One of the most scandalous claims in recent years hit the tech industry in early June this year, when CaseLabs, maker of some quite innovative chassis designs accused industry giant Thermaltake of ripping off its cases, as well as the designs of other manufacturers like Fractal and NZXT. While this was seemingly backed up by plenty of evidence, Caselabs has now issued a retraction letter for the claims it made.
This letter was publicised by Thermaltake and detailed as an ‘apology’ for the accusations previously made by CaseLabs. It reads:
“CaseLabs acknowledges that it does not own any patents on any of its case products. CaseLabs’ postings, which suggested that litigating to enforce patents would be prohibitively expensive, were misleading, because they implied that CaseLabs actually owned patents, which it does not. CaseLabs regrets this error. CaseLabs apologizes for accusing Mr. Robb and Thermaltake of “stealing” anything.”

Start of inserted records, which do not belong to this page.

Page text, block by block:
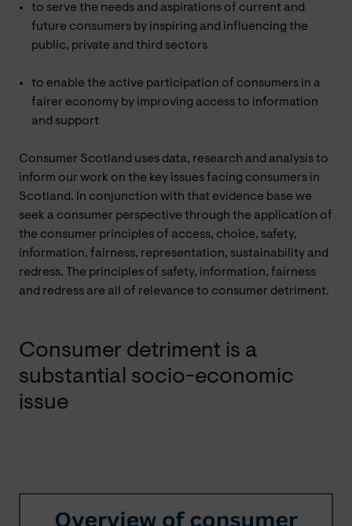
to serve the needs and aspirations of current and
future consumers by inspiring and influencing the
public, private and third sectors
to enable the active participation of consumers in a
fairer economy by improving access to information
and support
Consumer Scotland uses data, research and analysis to
inform our work on the key issues facing consumers in
Scotland. In conjunction with that evidence base we
seek a consumer perspective through the application of
the consumer principles of access, choice, safety,
information, fairness, representation, sustainability and
redress. The principles of safety, information, fairness
and redress are all of relevance to consumer detriment.
Consumer detriment is a
substantial socio-economic
issue

It goes on to point out that all cases will have some similarities due to the nature of their function. However the big tone of the letter is less apology, and more pointing out that it cannot legally make those claims without patents to back it up.

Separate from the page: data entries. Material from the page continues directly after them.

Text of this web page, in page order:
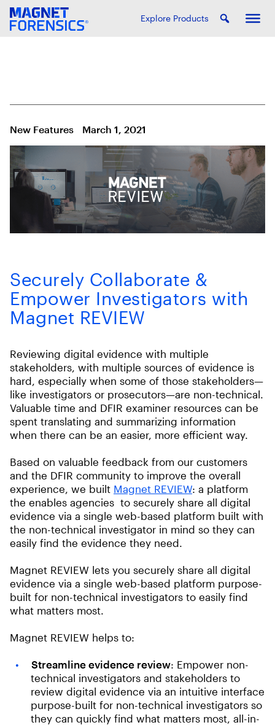
Explore Products
New Features March 1, 2021
Securely Collaborate &
Empower Investigators with
Magnet REVIEW
Reviewing digital evidence with multiple
stakeholders, with multiple sources of evidence is
hard, especially when some of those stakeholders—
like investigators or prosecutors—are non-technical.
Valuable time and DFIR examiner resources can be
spent translating and summarizing information
when there can be an easier, more efficient way.
Based on valuable feedback from our customers
and the DFIR community to improve the overall
experience, we built Magnet REVIEW: a platform
the enables agencies to securely share all digital
evidence via a single web-based platform built with
the non-technical investigator in mind so they can
easily find the evidence they need.
Magnet REVIEW lets you securely share all digital
evidence via a single web-based platform purpose-
built for non-technical investigators to easily find
what matters most.
Magnet REVIEW helps to:
Streamline evidence review: Empower non-
technical investigators and stakeholders to
review digital evidence via an intuitive interface
purpose-built for non-technical investigators so
they can quickly find what matters most, all-in-

Previous comments made by CaseLabs also accused Thermaltake of deliberately undercutting its designs, as well as copying them. This too it retracted in the letter:
“CaseLabs acknowledges that price competition is fundamental to a healthy marketplace, and CaseLabs recognizes that it has no right to prevent Thermaltake from offering a competing product for a lower price in the marketplace. CaseLabs retracts any suggestion that competitors are not entirely free to engage in price competition for such unpatentable products as CaseLabs’ computer cases.”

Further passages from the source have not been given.